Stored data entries
● ● ● ●
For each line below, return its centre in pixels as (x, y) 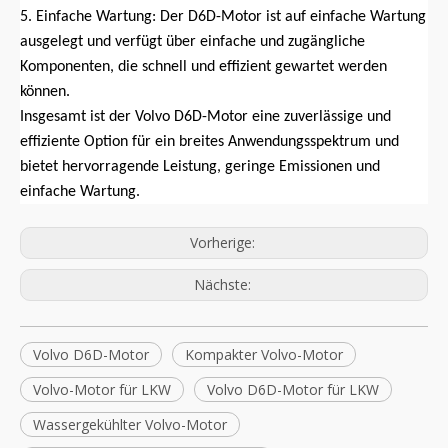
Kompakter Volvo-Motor (264, 355)
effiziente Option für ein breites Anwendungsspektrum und (209, 142)
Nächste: (224, 285)
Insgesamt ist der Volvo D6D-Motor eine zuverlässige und (205, 117)
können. (45, 92)
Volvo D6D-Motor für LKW (293, 390)
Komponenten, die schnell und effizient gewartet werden (203, 67)
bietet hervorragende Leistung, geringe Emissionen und (200, 167)
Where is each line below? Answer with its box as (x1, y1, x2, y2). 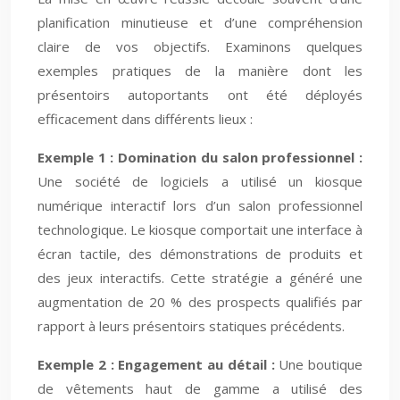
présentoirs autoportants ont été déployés (37, 86, 362, 104)
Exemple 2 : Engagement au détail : (37, 355, 275, 373)
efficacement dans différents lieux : (37, 110, 253, 128)
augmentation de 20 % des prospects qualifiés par (37, 293, 362, 311)
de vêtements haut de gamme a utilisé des (37, 379, 362, 397)
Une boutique (274, 355, 362, 373)
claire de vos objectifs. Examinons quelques (37, 37, 362, 55)
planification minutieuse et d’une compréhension (37, 13, 362, 31)
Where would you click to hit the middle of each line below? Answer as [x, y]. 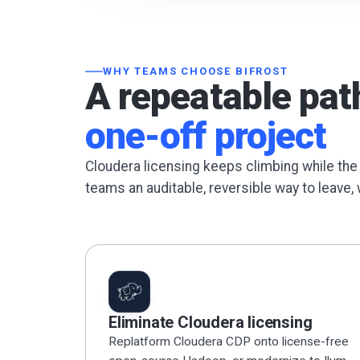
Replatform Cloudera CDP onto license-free [229, 342]
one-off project [206, 136]
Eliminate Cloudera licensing [211, 323]
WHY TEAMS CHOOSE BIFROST [196, 72]
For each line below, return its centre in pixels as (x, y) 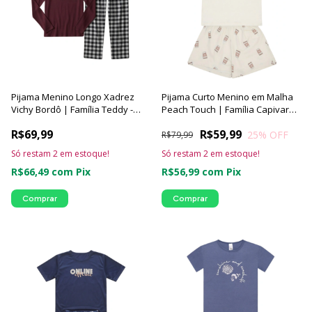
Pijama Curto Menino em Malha (227, 97)
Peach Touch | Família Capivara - (231, 109)
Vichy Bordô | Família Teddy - (72, 109)
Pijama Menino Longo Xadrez (73, 97)
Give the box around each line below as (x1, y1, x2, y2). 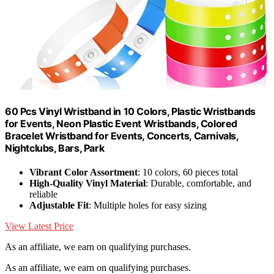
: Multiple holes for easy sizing (89, 200, 207, 211)
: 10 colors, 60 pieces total (138, 167, 238, 178)
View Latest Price (5, 221, 73, 232)
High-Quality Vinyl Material (29, 178, 146, 189)
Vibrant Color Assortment (29, 167, 138, 178)
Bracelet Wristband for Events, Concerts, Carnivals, (5, 129, 239, 142)
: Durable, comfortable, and (146, 178, 251, 189)
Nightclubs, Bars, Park (5, 141, 105, 154)
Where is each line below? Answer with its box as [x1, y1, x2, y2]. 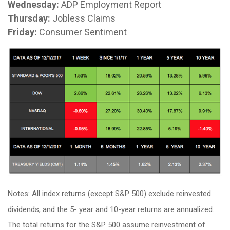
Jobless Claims [50, 13, 116, 24]
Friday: [8, 27, 37, 37]
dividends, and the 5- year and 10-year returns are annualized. [8, 204, 214, 214]
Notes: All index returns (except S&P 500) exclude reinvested [8, 188, 211, 198]
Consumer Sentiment [37, 27, 127, 37]
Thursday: [8, 13, 50, 24]
● ● ● ●
■ Exercise aim ■
Reproduce every line above as written, skipping pictures.

■ Solution for this task ■
For each line below, return its centre in pixels as (x, y) 
Kompakter Volvo-Motor (264, 355)
effiziente Option für ein breites Anwendungsspektrum und (209, 142)
Nächste: (224, 285)
Insgesamt ist der Volvo D6D-Motor eine zuverlässige und (205, 117)
können. (45, 92)
Volvo D6D-Motor für LKW (293, 390)
Komponenten, die schnell und effizient gewartet werden (203, 67)
bietet hervorragende Leistung, geringe Emissionen und (200, 167)
Where is each line below? Answer with its box as (x1, y1, x2, y2). 
présentoirs autoportants ont été déployés (37, 86, 362, 104)
Exemple 2 : Engagement au détail : (37, 355, 275, 373)
efficacement dans différents lieux : (37, 110, 253, 128)
augmentation de 20 % des prospects qualifiés par (37, 293, 362, 311)
de vêtements haut de gamme a utilisé des (37, 379, 362, 397)
Une boutique (274, 355, 362, 373)
claire de vos objectifs. Examinons quelques (37, 37, 362, 55)
planification minutieuse et d’une compréhension (37, 13, 362, 31)
Where would you click to hit the middle of each line below? Answer as [x, y]. 
Replatform Cloudera CDP onto license-free [229, 342]
one-off project [206, 136]
Eliminate Cloudera licensing [211, 323]
WHY TEAMS CHOOSE BIFROST [196, 72]
For each line below, return its centre in pixels as (x, y) 
Pijama Curto Menino em Malha (227, 97)
Peach Touch | Família Capivara - (231, 109)
Vichy Bordô | Família Teddy - (72, 109)
Pijama Menino Longo Xadrez (73, 97)
Give the box around each line below as (x1, y1, x2, y2). 
: Multiple holes for easy sizing (89, 200, 207, 211)
: 10 colors, 60 pieces total (138, 167, 238, 178)
View Latest Price (5, 221, 73, 232)
High-Quality Vinyl Material (29, 178, 146, 189)
Vibrant Color Assortment (29, 167, 138, 178)
Bracelet Wristband for Events, Concerts, Carnivals, (5, 129, 239, 142)
: Durable, comfortable, and (146, 178, 251, 189)
Nightclubs, Bars, Park (5, 141, 105, 154)
Where is each line below? Answer with its box as [x1, y1, x2, y2]. 
Jobless Claims [50, 13, 116, 24]
Friday: [8, 27, 37, 37]
dividends, and the 5- year and 10-year returns are annualized. [8, 204, 214, 214]
Notes: All index returns (except S&P 500) exclude reinvested [8, 188, 211, 198]
Consumer Sentiment [37, 27, 127, 37]
Thursday: [8, 13, 50, 24]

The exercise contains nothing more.